Return the data exactly, apart from leaving out the pictures.

+ + + +

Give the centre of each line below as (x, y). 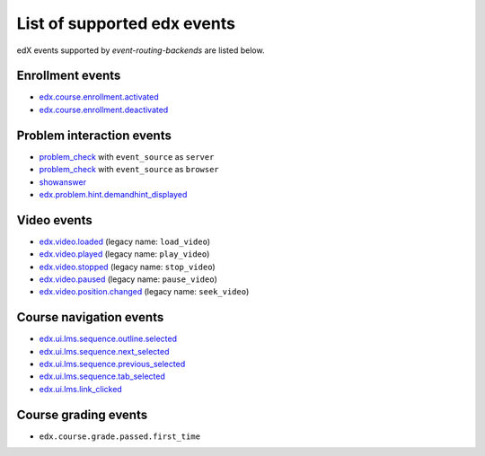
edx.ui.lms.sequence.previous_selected (112, 364)
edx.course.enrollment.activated (99, 97)
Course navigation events (90, 317)
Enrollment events (69, 76)
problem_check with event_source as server (127, 156)
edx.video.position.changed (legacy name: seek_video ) (144, 292)
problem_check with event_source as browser (129, 170)
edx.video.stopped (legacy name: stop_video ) (127, 267)
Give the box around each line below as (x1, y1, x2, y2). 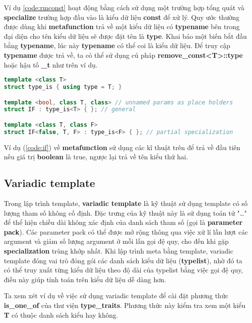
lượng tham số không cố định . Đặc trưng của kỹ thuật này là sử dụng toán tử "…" (4, 207, 247, 218)
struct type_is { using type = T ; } (4, 84, 122, 91)
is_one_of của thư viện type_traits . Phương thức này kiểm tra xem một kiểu (4, 300, 246, 310)
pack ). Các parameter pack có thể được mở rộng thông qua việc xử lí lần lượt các (4, 226, 248, 237)
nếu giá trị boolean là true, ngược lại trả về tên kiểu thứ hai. (4, 152, 188, 162)
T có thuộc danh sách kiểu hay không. (4, 309, 118, 320)
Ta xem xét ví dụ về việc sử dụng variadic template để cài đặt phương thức (4, 290, 228, 301)
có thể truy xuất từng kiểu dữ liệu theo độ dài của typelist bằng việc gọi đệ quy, (4, 265, 243, 275)
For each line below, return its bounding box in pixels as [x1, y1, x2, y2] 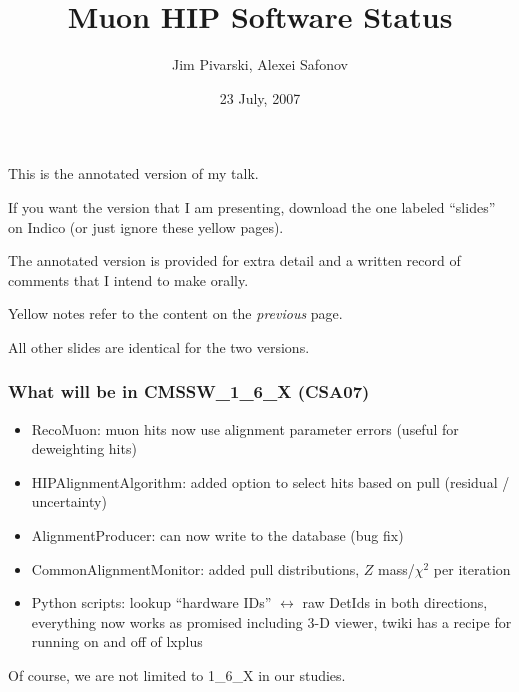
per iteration [433, 558, 511, 579]
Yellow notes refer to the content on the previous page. [8, 303, 343, 324]
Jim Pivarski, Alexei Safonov [172, 54, 348, 75]
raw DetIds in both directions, [302, 592, 488, 613]
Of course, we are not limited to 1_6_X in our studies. [8, 665, 346, 686]
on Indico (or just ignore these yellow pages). [8, 216, 284, 237]
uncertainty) [31, 491, 107, 512]
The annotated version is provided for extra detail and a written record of [8, 250, 461, 271]
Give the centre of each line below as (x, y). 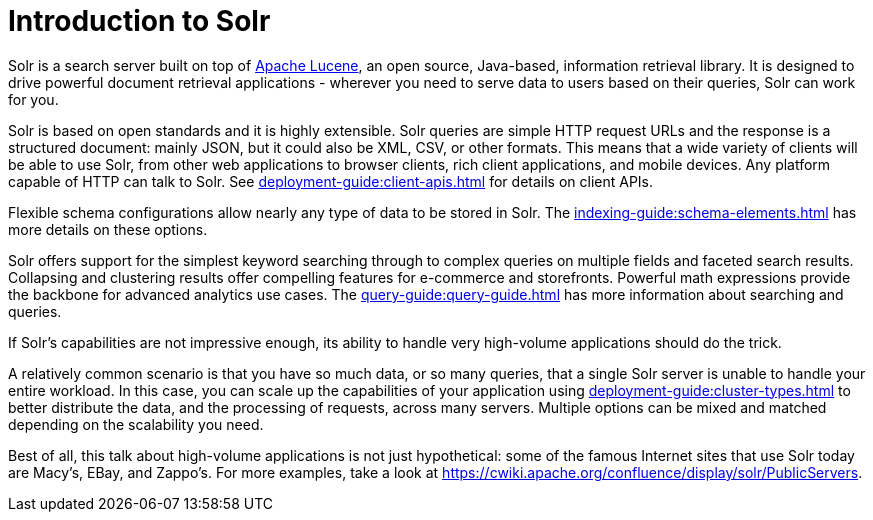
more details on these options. (108, 229)
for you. (33, 99)
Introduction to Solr (139, 21)
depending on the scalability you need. (136, 424)
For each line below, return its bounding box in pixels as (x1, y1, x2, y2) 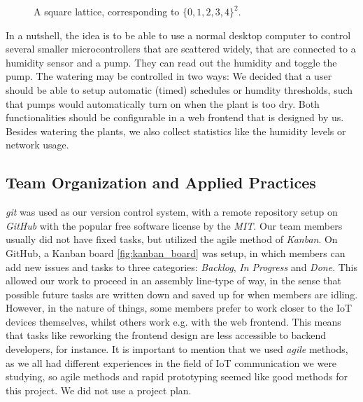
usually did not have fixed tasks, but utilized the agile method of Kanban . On (6, 232, 338, 247)
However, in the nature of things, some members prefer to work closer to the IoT (6, 300, 353, 315)
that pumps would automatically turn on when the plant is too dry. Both (6, 96, 320, 111)
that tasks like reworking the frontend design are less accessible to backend (6, 328, 326, 342)
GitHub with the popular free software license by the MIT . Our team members (6, 218, 343, 233)
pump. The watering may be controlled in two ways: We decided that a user (6, 69, 332, 83)
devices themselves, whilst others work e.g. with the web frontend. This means (6, 314, 341, 328)
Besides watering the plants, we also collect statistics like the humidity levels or (6, 123, 346, 138)

+ + + +

Expected answer »
Give the centre of each line below as (x, y). 
edx.ui.lms.sequence.previous_selected (112, 364)
edx.course.enrollment.activated (99, 97)
Course navigation events (90, 317)
Enrollment events (69, 76)
problem_check with event_source as server (127, 156)
edx.video.position.changed (legacy name: seek_video ) (144, 292)
problem_check with event_source as browser (129, 170)
edx.video.stopped (legacy name: stop_video ) (127, 267)
Give the box around each line below as (x1, y1, x2, y2). 
lượng tham số không cố định . Đặc trưng của kỹ thuật này là sử dụng toán tử "…" (4, 207, 247, 218)
struct type_is { using type = T ; } (4, 84, 122, 91)
is_one_of của thư viện type_traits . Phương thức này kiểm tra xem một kiểu (4, 300, 246, 310)
pack ). Các parameter pack có thể được mở rộng thông qua việc xử lí lần lượt các (4, 226, 248, 237)
nếu giá trị boolean là true, ngược lại trả về tên kiểu thứ hai. (4, 152, 188, 162)
T có thuộc danh sách kiểu hay không. (4, 309, 118, 320)
Ta xem xét ví dụ về việc sử dụng variadic template để cài đặt phương thức (4, 290, 228, 301)
có thể truy xuất từng kiểu dữ liệu theo độ dài của typelist bằng việc gọi đệ quy, (4, 265, 243, 275)
For each line below, return its bounding box in pixels as [x1, y1, x2, y2] 
per iteration [433, 558, 511, 579]
Yellow notes refer to the content on the previous page. [8, 303, 343, 324]
Jim Pivarski, Alexei Safonov [172, 54, 348, 75]
raw DetIds in both directions, [302, 592, 488, 613]
Of course, we are not limited to 1_6_X in our studies. [8, 665, 346, 686]
on Indico (or just ignore these yellow pages). [8, 216, 284, 237]
uncertainty) [31, 491, 107, 512]
The annotated version is provided for extra detail and a written record of [8, 250, 461, 271]
Give the centre of each line below as (x, y). 
more details on these options. (108, 229)
for you. (33, 99)
Introduction to Solr (139, 21)
depending on the scalability you need. (136, 424)
For each line below, return its bounding box in pixels as (x1, y1, x2, y2) 
usually did not have fixed tasks, but utilized the agile method of Kanban . On (6, 232, 338, 247)
However, in the nature of things, some members prefer to work closer to the IoT (6, 300, 353, 315)
that pumps would automatically turn on when the plant is too dry. Both (6, 96, 320, 111)
that tasks like reworking the frontend design are less accessible to backend (6, 328, 326, 342)
GitHub with the popular free software license by the MIT . Our team members (6, 218, 343, 233)
pump. The watering may be controlled in two ways: We decided that a user (6, 69, 332, 83)
devices themselves, whilst others work e.g. with the web frontend. This means (6, 314, 341, 328)
Besides watering the plants, we also collect statistics like the humidity levels or (6, 123, 346, 138)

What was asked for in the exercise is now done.